Better understanding of how the extremely complex signalling interactions between the individual (neuro-)hormones and neuromediators present in the skin affect its functioning in health and disease should help to develop new strategies for improving skin function and retarding or even partially reversing skin ageing [54, 166].
Understanding in greater detail which specific (neuro-)endocrine abnormalities associated with inflamed, hyperproliferating and/or fibrosing skin diseases significantly contribute to the triggering, aggravation or pathogenesis of common dermatoses will identify novel therapeutic targets and corresponding management strategies.

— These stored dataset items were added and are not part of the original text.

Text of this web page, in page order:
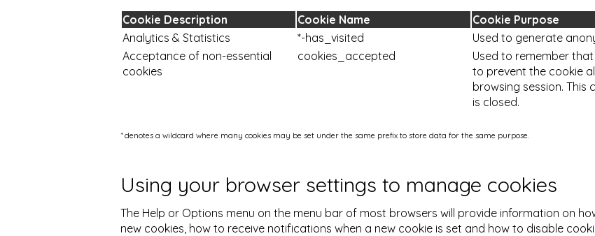
Cookie Description Cookie Name
Cookie Purpose
Analytics & Statistics
*-has_visited
Used to generate
Acceptance of non-essential
cookies
cookies_accepted
Used to remember
to prevent the cookie
browsing session. This
is closed.
* denotes a wildcard where many cookies may be set under the same prefix to store data for the same purpose.
Using your browser settings to manage cookies
The Help or Options menu on the menu bar of most browsers will provide information on
new cookies, how to receive notifications when a new cookie is set and how to disable
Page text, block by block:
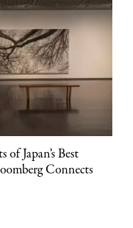
of Japan’s Best
Connects
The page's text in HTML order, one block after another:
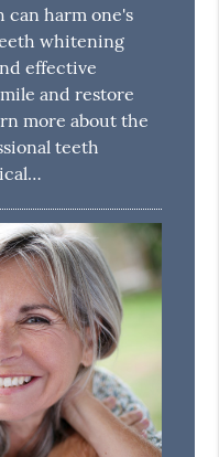
can harm one's
whitening
effective
and restore
more about the
teeth
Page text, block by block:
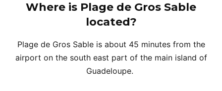
Where is Plage de Gros Sable
located?
Plage de Gros Sable is about 45 minutes from the
airport on the south east part of the main island of
Guadeloupe.
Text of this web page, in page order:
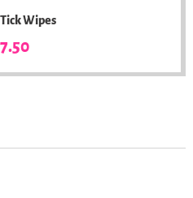
Wipes

The ‘epidemic’ of allergic diseases throughout Western civilization [385] calls for the development of innovative and effective anti-allergic strategies. Neuroendocrine strategies are particularly promising in this context. Examples include studies in human skin and hair follicle organ culture which have shown that: (i) endogenous and exogenous agonists of cannabinoid receptor 1 have a potent suppressive effect on mast cell degranulation and the maturation of functional mast cells from resident progenitor cells in human skin and airway mucosa [64, 139], while CRH promotes both [3, 127, 169]; (ii) SP stimulates human skin mast cell degranulation and neurogenic inflammation [13, 18, 97]; and (iii) the α-MSH-derived peptide, K(D)PT, inhibits human mast cell degranulation in situ [187]. Thus, in addition to neuropeptides, CB1 agonists and CRH and SP receptor (NK1) antagonists are promising candidates for anti-allergy therapeutics.

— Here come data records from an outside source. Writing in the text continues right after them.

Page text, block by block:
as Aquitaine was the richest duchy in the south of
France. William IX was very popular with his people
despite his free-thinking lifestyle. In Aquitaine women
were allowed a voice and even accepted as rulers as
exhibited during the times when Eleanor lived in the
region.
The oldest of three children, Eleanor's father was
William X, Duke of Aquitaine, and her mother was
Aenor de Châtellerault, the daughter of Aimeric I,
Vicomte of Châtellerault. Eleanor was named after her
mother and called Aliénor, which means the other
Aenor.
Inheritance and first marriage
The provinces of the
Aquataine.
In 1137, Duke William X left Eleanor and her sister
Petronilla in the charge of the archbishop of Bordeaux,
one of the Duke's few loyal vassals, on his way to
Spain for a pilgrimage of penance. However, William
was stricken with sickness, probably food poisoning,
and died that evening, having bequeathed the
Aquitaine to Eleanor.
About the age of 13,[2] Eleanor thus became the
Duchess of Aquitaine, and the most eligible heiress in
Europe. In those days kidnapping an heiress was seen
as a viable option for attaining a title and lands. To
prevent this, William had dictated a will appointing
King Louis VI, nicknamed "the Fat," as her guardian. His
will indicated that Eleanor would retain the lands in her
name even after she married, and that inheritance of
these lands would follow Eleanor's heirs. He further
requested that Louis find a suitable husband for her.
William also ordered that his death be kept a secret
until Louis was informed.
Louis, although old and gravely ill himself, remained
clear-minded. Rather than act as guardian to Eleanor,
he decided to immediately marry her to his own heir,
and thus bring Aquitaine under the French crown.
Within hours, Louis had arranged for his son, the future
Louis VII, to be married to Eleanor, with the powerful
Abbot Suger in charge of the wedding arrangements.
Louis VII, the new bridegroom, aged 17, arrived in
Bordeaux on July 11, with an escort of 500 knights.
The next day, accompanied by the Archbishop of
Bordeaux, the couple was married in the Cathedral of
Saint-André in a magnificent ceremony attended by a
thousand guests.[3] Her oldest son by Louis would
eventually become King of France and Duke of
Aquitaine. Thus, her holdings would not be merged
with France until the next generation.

Antagonizing CRH [127, 237] or substance P [98, 143, 169, 386], or stimulating CGRP receptors [99], holds promise for the future management of inflammatory skin diseases such as atopic eczema by counteracting SP- and/or CRH-driven neurogenic skin inflammation. Although pharmacological antagonists of substance P or CRH have been shown to abrogate or significantly mitigate neurogenic skin inflammation and its sequelae (e.g. hair growth inhibition, itch, eczema) in animal experiments, this remains to be fully explored in human skin.

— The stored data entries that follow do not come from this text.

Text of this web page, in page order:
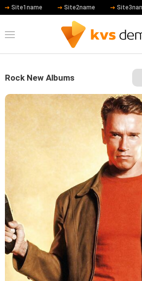
Site1name Site2name
Rock New Albums
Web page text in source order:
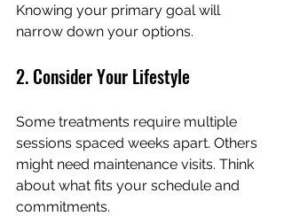
Knowing your primary goal will
narrow down your options.
2. Consider Your Lifestyle
Some treatments require multiple
sessions spaced weeks apart. Others
might need maintenance visits. Think
about what fits your schedule and
commitments.
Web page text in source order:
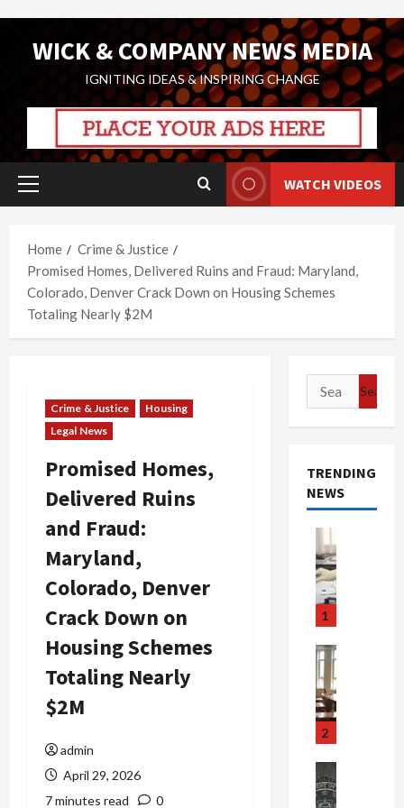
WICK & COMPANY NEWS MEDIA
IGNITING IDEAS & INSPIRING CHANGE
Primary
WATCH VIDEOS
Home
Crime & Justice
Promised Homes, Delivered Ruins and Fraud: Maryland,
Colorado, Denver Crack Down on Housing Schemes
Totaling Nearly $2M
Crime & Justice
Housing
Legal News
Promised Homes,
Delivered Ruins
and Fraud:
Maryland,
Colorado, Denver
Crack Down on
Housing Schemes
Totaling Nearly
$2M
admin
April 29, 2026
7 minutes read
0
Search
for:
TRENDING
NEWS
1
2
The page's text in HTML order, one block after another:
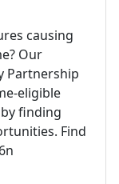
causing
Our
Partnership
eligible
finding
Find
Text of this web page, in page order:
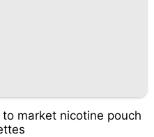
market nicotine pouch
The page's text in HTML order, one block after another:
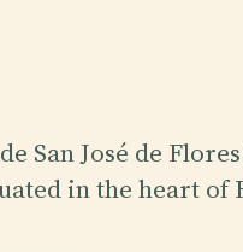
San José de
in the heart of
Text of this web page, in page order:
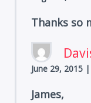
Thanks so
June 29, 2015 |
James,
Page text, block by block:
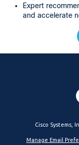
Expert
and accelerate
Cisco Systems,
Manage Email

Finally, it has long been suspected that the modern penchant for sun exposure, despite its much publicised effects on skin ageing and skin cancer risk, has a habit-forming, if not addictive, neuroendocrine component. A recent animal study supports this notion: UV-seeking addictive behaviour in mice was influenced greatly by the UV-induced intracutaneous synthesis of the endogenous opioid, β-endorphin, leading to elevated plasma levels even after low-dose UV irradiation in vivo [387]. This is exciting because it shows that endorphins synthesized peripherally in mammalian skin can, in principle, reach both the circulation and the brain, and can cause complex behavioural changes. Interestingly, an increase of enkephalin plasma levels has already been reported in patients undergoing UVA phototherapy [388]. Therefore, it has become at least conceivable that future dermatological therapy will be capable of modulating this brain–skin axis in ways that may help dermatological patients whose skin disease has a major psychological component [389].

In addition to its paramount importance for the identification of underlying endocrine disorders, it is for these reasons that dermatoendocrinology lies at the very heart of modern dermatological practice.